How can the Global Diaspora be harnessed to help Ethiopia cope with sanctions?

On this matter, suffice it to say that the Ethiopian diaspora community is a sizeable and generous source, yet to be fully exploited. The global Ethiopian diaspora, although not a homogenous population by any standard, remains largely concerned about the impact of the US sanctions and is eager to do his/her share to help Ethiopia withstand the impact of this action.

In this regard, the community is mobilizing globally to push back on the false narrative about Ethiopia through social media campaigns as well as direct lobbying efforts.

Communities in North America and Europe have been particularly organized, visible and vocal in the effort to contact politicians and opinion makers and others to explain the truth about developments in Ethiopia.

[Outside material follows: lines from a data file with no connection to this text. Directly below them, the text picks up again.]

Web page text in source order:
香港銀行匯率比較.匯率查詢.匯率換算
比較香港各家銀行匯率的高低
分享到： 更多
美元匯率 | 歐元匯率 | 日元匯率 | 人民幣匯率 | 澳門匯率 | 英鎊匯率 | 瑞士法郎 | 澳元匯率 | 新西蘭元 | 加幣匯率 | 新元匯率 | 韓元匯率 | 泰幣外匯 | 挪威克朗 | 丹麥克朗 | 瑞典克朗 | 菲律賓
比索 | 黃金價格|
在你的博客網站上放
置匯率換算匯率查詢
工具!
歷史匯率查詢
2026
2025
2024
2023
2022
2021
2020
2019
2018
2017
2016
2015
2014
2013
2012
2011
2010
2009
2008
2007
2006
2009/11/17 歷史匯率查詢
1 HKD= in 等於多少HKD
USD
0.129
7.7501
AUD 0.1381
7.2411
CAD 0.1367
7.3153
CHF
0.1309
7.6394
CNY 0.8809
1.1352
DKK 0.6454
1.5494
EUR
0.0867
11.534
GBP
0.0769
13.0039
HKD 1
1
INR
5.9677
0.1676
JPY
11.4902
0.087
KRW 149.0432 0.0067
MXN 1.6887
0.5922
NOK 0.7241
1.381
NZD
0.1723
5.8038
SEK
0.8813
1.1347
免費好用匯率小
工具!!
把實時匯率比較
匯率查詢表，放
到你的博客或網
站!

Through mass rallies, phone calling campaigns and other awareness raising drives across the globe, Ethiopians young and old, are taking active part in several initiatives to take back the narrative from the TPLF propaganda machinery.

Similarly, the Diaspora community, working closely with Ethiopia’s diplomatic missions has been very active in raising resources to help finance the GERD and other development projects. As Board Chairman of the Friends of Ethiopian Diaspora Trust Fund in the US (FEDTF), I have closely witnessed the outpouring of support to help Ethiopia at this time of great need.

Ed.’s note: The Ethiopian Herald appreciates Mr. Gabriel Negatu for taking his time to address all the questions in writing.